Surgery began with vaginal evaluation using an Olympus GIF-PG260 endoscope (Olympus Corp., Tokyo, Japan). We confirmed that the tumor was confined to the posterior vaginal wall (Fig. 4a). The edge of the tumor was approximately 1 cm away from the cervix, and it was approximately 3 cm long and 3 cm wide, positioned from 3 o’clock on the left wall to 7 o’clock on the right wall. The patient was then fixed in the lithotomy position to secure the working space for intraoperative endoscopic investigation. A 5-mm cam port was inserted, and the intra-abdominal cavity was investigated. Laparoscopy confirmed the absence of dissemination of the tumor, nodules on the omentum, and swollen lymph nodes. A small amount of ascites was detected, but the cytology was negative. The top of the uterus was ligated to the abdominal wall to secure the space behind it. Laparoscopy provided good visualization of the area posterior to the vagina, and separation between the vagina and the anterior wall of the rectum was performed (Fig. 5a–d). During the laparoscopic procedure, the extent of the tumor was endoscopically confirmed, and marking sutures were placed on both proximal and distal ends of the tumor, penetrating through the vaginal wall to the pelvic cavity (Fig. 4b). Thus, the marker was identified laparoscopically, and the extent of the tumor was confirmed. No direct invasion of the tumor into the rectum was observed. The lateral side of the vagina was separated to mobilize the posterior half of the vagina.
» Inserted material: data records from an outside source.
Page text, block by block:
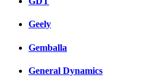
Geely
Gemballa
General Dynamics
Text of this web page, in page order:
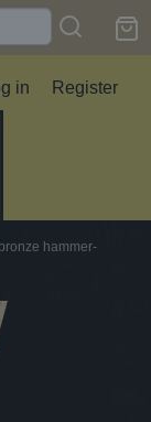
in Register
hammer-
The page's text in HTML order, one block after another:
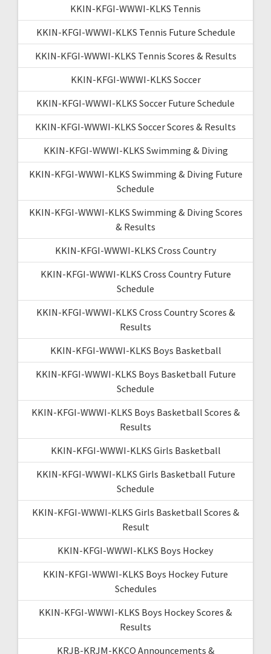
KKIN-KFGI-WWWI-KLKS Tennis
KKIN-KFGI-WWWI-KLKS Tennis Future Schedule
KKIN-KFGI-WWWI-KLKS Tennis Scores & Results
KKIN-KFGI-WWWI-KLKS Soccer
KKIN-KFGI-WWWI-KLKS Soccer Future Schedule
KKIN-KFGI-WWWI-KLKS Soccer Scores & Results
KKIN-KFGI-WWWI-KLKS Swimming & Diving
KKIN-KFGI-WWWI-KLKS Swimming & Diving Future
Schedule
KKIN-KFGI-WWWI-KLKS Swimming & Diving Scores
& Results
KKIN-KFGI-WWWI-KLKS Cross Country
KKIN-KFGI-WWWI-KLKS Cross Country Future
Schedule
KKIN-KFGI-WWWI-KLKS Cross Country Scores &
Results
KKIN-KFGI-WWWI-KLKS Boys Basketball
KKIN-KFGI-WWWI-KLKS Boys Basketball Future
Schedule
KKIN-KFGI-WWWI-KLKS Boys Basketball Scores &
Results
KKIN-KFGI-WWWI-KLKS Girls Basketball
KKIN-KFGI-WWWI-KLKS Girls Basketball Future
Schedule
KKIN-KFGI-WWWI-KLKS Girls Basketball Scores &
Result
KKIN-KFGI-WWWI-KLKS Boys Hockey
KKIN-KFGI-WWWI-KLKS Boys Hockey Future
Schedules
KKIN-KFGI-WWWI-KLKS Boys Hockey Scores &
Results
KRJB-KRJM-KKCQ Announcements &
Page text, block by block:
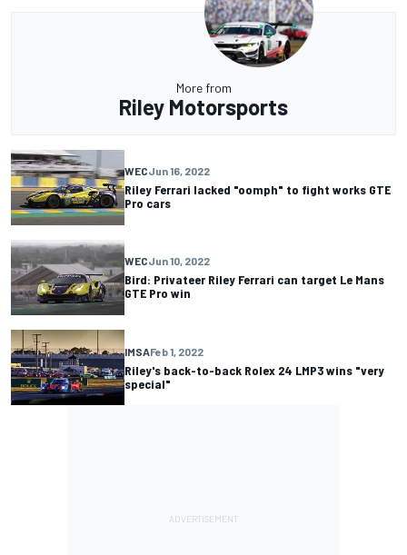
More from
Riley Motorsports
WECJun 16, 2022
Riley Ferrari lacked "oomph" to fight works GTE
Pro cars
WECJun 10, 2022
Bird: Privateer Riley Ferrari can target Le Mans
GTE Pro win
IMSAFeb 1, 2022
Riley's back-to-back Rolex 24 LMP3 wins "very
special"
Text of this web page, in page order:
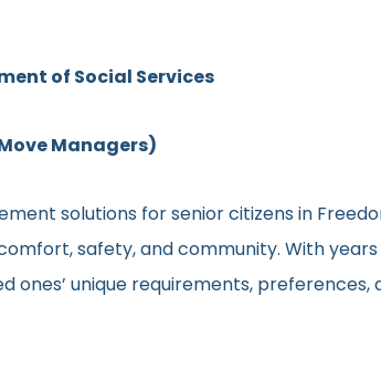
of Social Services
Managers)
solutions for senior citizens in
safety, and community. With
ones’ unique requirements,
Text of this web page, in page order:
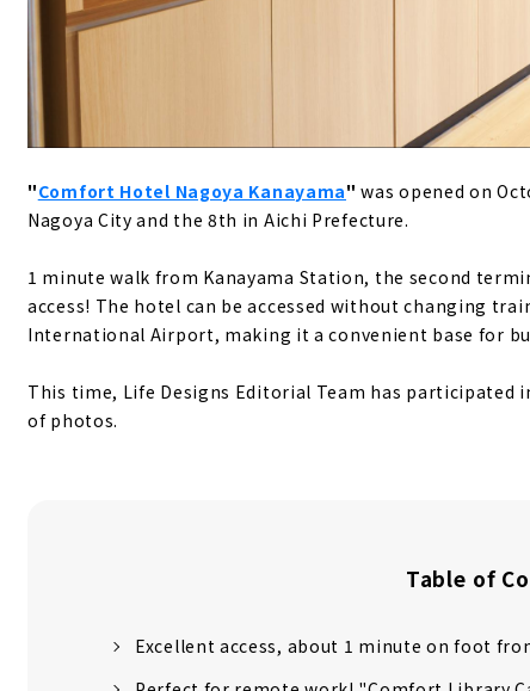
"Comfort Hotel Nagoya Kanayama" was opened on
Nagoya City and the 8th in Aichi Prefecture.
1 minute walk from Kanayama Station, the second
access! The hotel can be accessed without changing
International Airport, making it a convenient base for
This time, Life Designs Editorial Team has
of photos.
Table of
Excellent access, about 1 minute on foot
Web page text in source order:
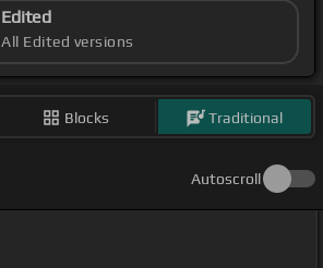
Edited
All Edited versions
Blocks Traditional
Autoscroll
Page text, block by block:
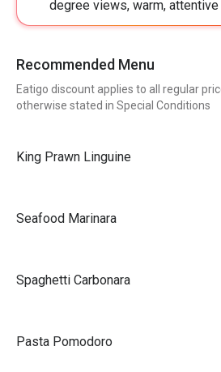
degree views, warm,
Recommended Menu
Eatigo discount applies to all regular
otherwise stated in Special Conditions
King Prawn Linguine
Seafood Marinara
Spaghetti Carbonara
Pasta Pomodoro
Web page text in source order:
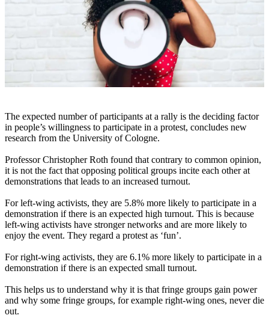
The expected number of participants at a rally is the deciding factor
in people’s willingness to participate in a protest, concludes new
research from the University of Cologne.
Professor Christopher Roth found that contrary to common opinion,
it is not the fact that opposing political groups incite each other at
demonstrations that leads to an increased turnout.
For left-wing activists, they are 5.8% more likely to participate in a
demonstration if there is an expected high turnout. This is because
left-wing activists have stronger networks and are more likely to
enjoy the event. They regard a protest as ‘fun’.
For right-wing activists, they are 6.1% more likely to participate in a
demonstration if there is an expected small turnout.
This helps us to understand why it is that fringe groups gain power
and why some fringe groups, for example right-wing ones, never die
out.

The patient was then placed in the jackknife position, and a 5-cm posterior sagittal incision was made (Fig. 6a); this approach is similar to posterior sagittal anorectoplasty (PSARP) for the correction of an imperforated anus [9]. The rectum was identified and taped after dissection through the subcutaneous and muscular layers (Fig. 6b). It was easy to separate the lateral side of the rectum because most of the separations had already been performed laparoscopically. The vagina and markers were easily identified by pushing the rectum aside, and the tumor was resected with direct visualization of the markers, vaginal wall, and tumor (Fig. 6c). After complete resection of the tumor from the vagina, we reconstructed the vagina with intermittent sutures on the posterior wall (Fig. 6d). A 14-Fr soft plastic tube was inserted to secure the cavity. The rectum was placed back, the dissected muscle and subcutaneous tissues were sutured in layers, and the incision was closed.
Pathological examination of the resected tumor confirmed complete resection of the tumor with viable tumor cells without invasion of the vertical or horizontal margins. After recovery from surgery, the patient received the third and fourth cycles of the ICE regimen as adjuvant therapy. AFP levels expectedly dropped and remained within the normal range (Fig. 2).
At each step of the treatment, the tumor board was held to discuss how to manage the patient including the regimen of chemotherapy and the surgical strategy. No complications of definitive surgery other than an episode of urinary tract infection, possibly due to temporary urinary incontinence, were observed.